While there are some factors, such as a family history including heart conditions, that are outside of your control, there is much that a driver can control to stay heart healthy. Factors such as eating right, exercising and keeping stress levels low can reduce the risk of a heart attack and allow truck drivers to stay in the driver’s seat to earn a respectable living in the trucking industry.

Here are some tips to help you stay heart healthy:

  1. Eating habits: High-calorie foods are everywhere on the road.
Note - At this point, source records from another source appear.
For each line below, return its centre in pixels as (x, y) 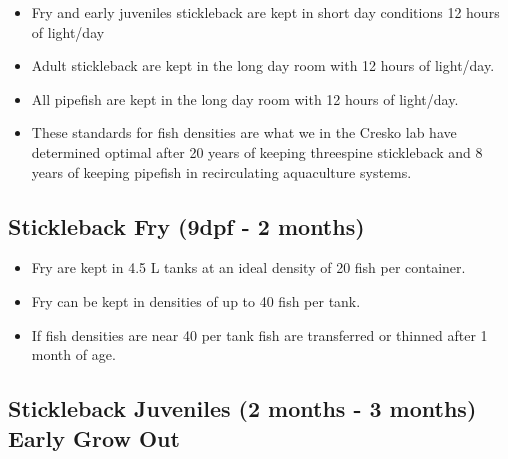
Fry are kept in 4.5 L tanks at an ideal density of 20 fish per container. (248, 267)
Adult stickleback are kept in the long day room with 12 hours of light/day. (263, 65)
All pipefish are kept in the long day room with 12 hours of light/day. (245, 98)
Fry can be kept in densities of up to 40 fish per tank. (196, 300)
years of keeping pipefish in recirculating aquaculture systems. (221, 171)
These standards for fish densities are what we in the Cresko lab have (244, 132)
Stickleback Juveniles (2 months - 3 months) (242, 408)
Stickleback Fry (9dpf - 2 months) (186, 225)
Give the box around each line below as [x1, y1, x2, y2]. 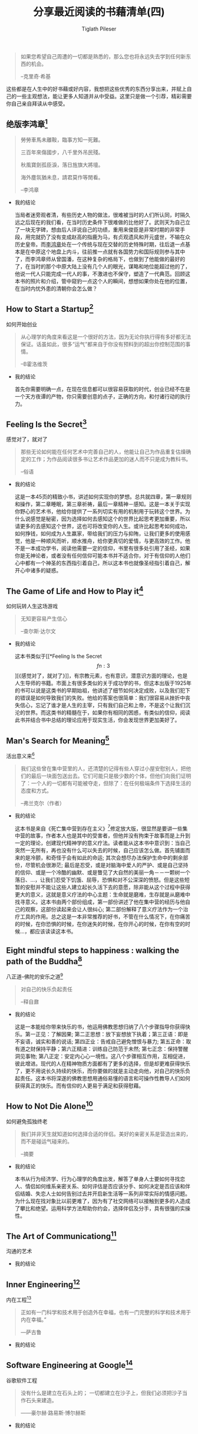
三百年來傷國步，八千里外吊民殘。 [20, 149, 104, 156]
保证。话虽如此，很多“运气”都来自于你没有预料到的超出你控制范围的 [20, 340, 186, 348]
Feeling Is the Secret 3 [6, 417, 87, 429]
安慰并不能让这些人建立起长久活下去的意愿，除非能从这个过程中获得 [25, 884, 190, 891]
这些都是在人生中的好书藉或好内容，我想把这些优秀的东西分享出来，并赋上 [6, 85, 187, 92]
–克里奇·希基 [20, 72, 51, 80]
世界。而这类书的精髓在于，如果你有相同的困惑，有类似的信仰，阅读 [25, 709, 190, 716]
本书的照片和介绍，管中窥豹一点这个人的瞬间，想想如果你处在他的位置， [14, 278, 190, 285]

One way to get more heart-healthy food in your diet is to keep a mini-fridge in your rig so you can bring more heart-friendly foods from home. As for eating out, aim to substitute fries with green beans, broccoli or other vegetables. Also, drink water or tea as an alternative to full-calorie sodas with limited nutritional value.
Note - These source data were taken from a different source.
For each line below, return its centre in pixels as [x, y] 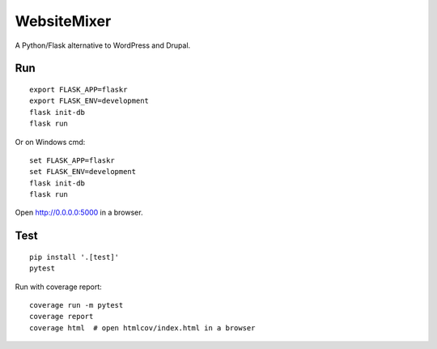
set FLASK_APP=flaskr [72, 160]
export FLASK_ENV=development [89, 101]
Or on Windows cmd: [50, 142]
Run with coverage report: [59, 287]
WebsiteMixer [63, 21]
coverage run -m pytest [76, 305]
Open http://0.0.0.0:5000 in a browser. [79, 213]
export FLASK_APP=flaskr [78, 89]

  2. Physical activity: Exercise helps lots of things, not just heart health. It can improve flexibility, blood circulation and back pain in truck drivers. American Heart Association guidelines call for 75 minutes of intense exercise per week (running, for example) or 150 minutes of moderate exercise (walking, for example). If you go the moderate route, that breaks down to just 30 minutes of walk time five days per week. You can get that in by doing short walks before and after you are on the road, and during your breaks.
  3. Smoking: It’s tough to quit smoking, often more so than to quit eating certain types of food. The good news: getting started is sometimes the hardest part. After some time (say, three months), your habits may be noticeably healthier. If all else fails, at least try to cut back; you’ll not only help your overall heart health, you’ll also save money when you purchase fewer cigarettes.
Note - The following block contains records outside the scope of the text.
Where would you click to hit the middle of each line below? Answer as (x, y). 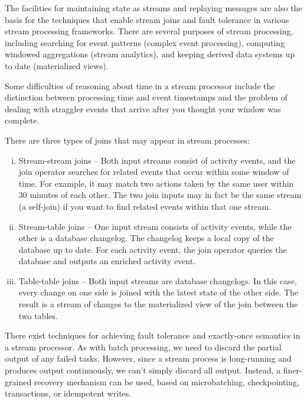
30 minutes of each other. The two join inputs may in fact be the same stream (160, 195)
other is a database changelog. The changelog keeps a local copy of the (146, 238)
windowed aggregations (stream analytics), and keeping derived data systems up (150, 54)
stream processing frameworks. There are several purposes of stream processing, (149, 31)
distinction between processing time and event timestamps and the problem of (146, 97)
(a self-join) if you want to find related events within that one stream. (145, 206)
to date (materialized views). (57, 65)
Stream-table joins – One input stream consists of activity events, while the (155, 226)

  4. Stress: Stress can be a normal part of life, but if not managed properly, it can be very harmful to your heart. Try to find ways to manage your stress, such as deep breathing, meditation, or yoga. You can also try to reduce your stress by taking breaks, listening to music, or talking to a friend.

Remember, your health is important, and taking care of your heart is essential to living a long and healthy life. Also check out Healthy Truck for more health tips!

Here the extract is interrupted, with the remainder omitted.